PROBLEM TO SOLVE: Pictures aside, copy exactly each line from the one that holds "Mit der (126, 116)" through the last line of the records below.
————
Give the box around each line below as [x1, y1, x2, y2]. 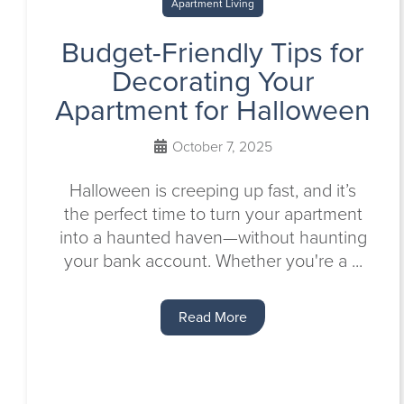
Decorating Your [111, 60, 315, 103]
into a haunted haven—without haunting [59, 224, 367, 251]
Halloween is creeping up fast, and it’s [69, 177, 357, 204]
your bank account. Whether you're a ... [63, 247, 363, 274]
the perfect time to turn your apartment [63, 200, 363, 227]
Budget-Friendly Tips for [61, 31, 365, 74]
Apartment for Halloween [55, 88, 372, 132]
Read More [179, 307, 248, 327]
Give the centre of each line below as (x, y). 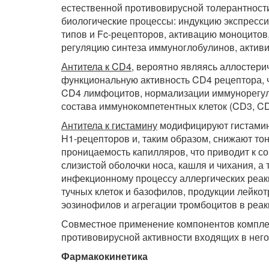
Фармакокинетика (104, 256)
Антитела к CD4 (96, 66)
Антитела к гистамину (109, 125)
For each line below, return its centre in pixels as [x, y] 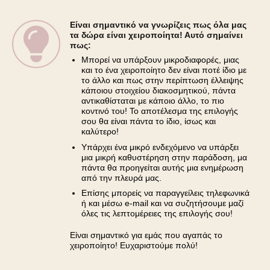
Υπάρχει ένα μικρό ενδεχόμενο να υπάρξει [160, 147]
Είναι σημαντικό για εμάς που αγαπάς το [146, 235]
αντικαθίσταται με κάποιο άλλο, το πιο [152, 100]
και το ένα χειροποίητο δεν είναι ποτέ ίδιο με [164, 70]
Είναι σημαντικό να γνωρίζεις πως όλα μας [158, 24]
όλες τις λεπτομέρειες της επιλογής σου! [157, 214]
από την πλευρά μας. [121, 177]
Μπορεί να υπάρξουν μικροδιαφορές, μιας [160, 59]
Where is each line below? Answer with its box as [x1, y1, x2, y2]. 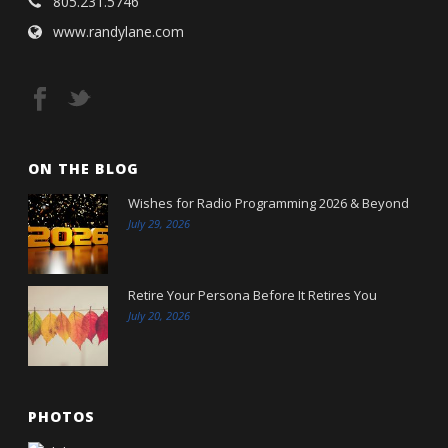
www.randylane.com [53, 22, 185, 42]
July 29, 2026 [128, 216, 191, 232]
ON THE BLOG [28, 159, 140, 179]
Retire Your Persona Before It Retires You [128, 286, 378, 305]
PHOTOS [28, 407, 96, 427]
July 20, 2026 [128, 308, 191, 324]
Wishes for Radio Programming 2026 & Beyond [128, 194, 410, 213]
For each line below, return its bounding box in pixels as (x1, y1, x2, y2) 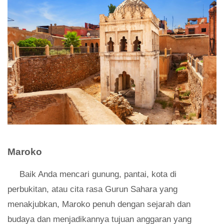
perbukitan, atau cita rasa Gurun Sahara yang (7, 184, 177, 194)
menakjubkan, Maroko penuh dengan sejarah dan (7, 199, 190, 209)
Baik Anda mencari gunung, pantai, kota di (19, 169, 176, 179)
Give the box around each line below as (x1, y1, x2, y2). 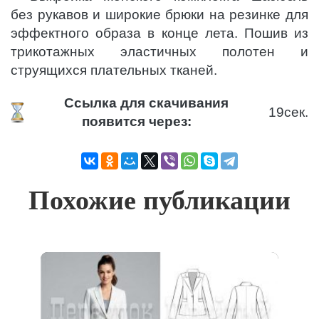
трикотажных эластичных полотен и (11, 44, 308, 60)
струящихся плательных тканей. (11, 63, 217, 78)
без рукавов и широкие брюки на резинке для (11, 7, 308, 23)
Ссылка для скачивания (63, 95, 229, 111)
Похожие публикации (28, 185, 291, 216)
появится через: (82, 114, 192, 130)
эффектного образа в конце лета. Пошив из (11, 26, 308, 41)
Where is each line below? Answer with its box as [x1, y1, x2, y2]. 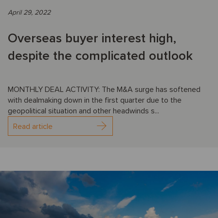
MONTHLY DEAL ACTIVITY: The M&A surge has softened [8, 85, 200, 95]
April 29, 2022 [8, 8, 51, 17]
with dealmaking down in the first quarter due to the [8, 95, 182, 106]
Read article [13, 122, 53, 132]
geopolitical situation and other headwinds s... [8, 106, 159, 116]
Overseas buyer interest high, [8, 31, 176, 47]
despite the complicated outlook [8, 48, 193, 64]
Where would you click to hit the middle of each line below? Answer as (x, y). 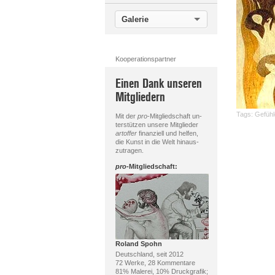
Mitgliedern (140, 97)
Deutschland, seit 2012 (149, 254)
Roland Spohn (138, 244)
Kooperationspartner (145, 59)
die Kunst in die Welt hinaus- (157, 142)
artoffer (126, 133)
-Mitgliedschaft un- (174, 116)
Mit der (126, 116)
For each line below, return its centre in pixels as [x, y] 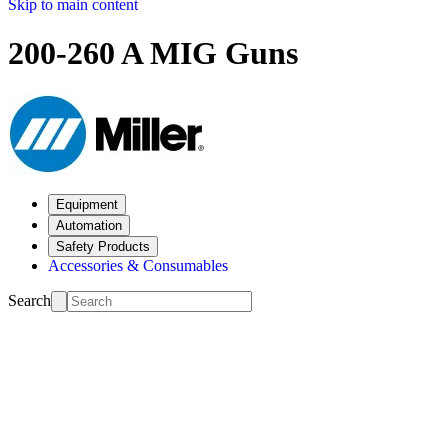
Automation [89, 225]
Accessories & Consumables [138, 265]
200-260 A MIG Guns [153, 53]
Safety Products [103, 246]
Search [29, 300]
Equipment [87, 204]
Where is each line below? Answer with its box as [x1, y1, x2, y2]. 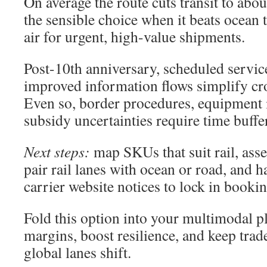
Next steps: [24, 141, 90, 162]
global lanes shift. [24, 242, 131, 262]
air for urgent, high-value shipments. [24, 26, 245, 46]
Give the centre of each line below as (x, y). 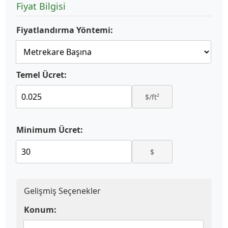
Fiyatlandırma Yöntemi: (65, 30)
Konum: (40, 210)
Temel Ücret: (41, 75)
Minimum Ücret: (50, 130)
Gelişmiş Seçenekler (62, 191)
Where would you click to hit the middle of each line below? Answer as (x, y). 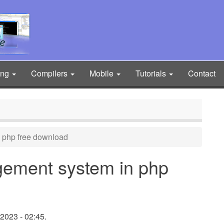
————
OUTPUT FOR THIS EXERCISE:
Mit der (126, 116)
For each line below, return its centre in pixels as [x, y] 
Automation [89, 225]
Accessories & Consumables [138, 265]
200-260 A MIG Guns [153, 53]
Safety Products [103, 246]
Search [29, 300]
Equipment [87, 204]
Where is each line below? Answer with its box as [x1, y1, x2, y2]. 
Next steps: [24, 141, 90, 162]
global lanes shift. [24, 242, 131, 262]
air for urgent, high-value shipments. [24, 26, 245, 46]
Give the centre of each line below as (x, y). 
Fiyatlandırma Yöntemi: (65, 30)
Konum: (40, 210)
Temel Ücret: (41, 75)
Minimum Ücret: (50, 130)
Gelişmiş Seçenekler (62, 191)
Where would you click to hit the middle of each line below? Answer as (x, y). 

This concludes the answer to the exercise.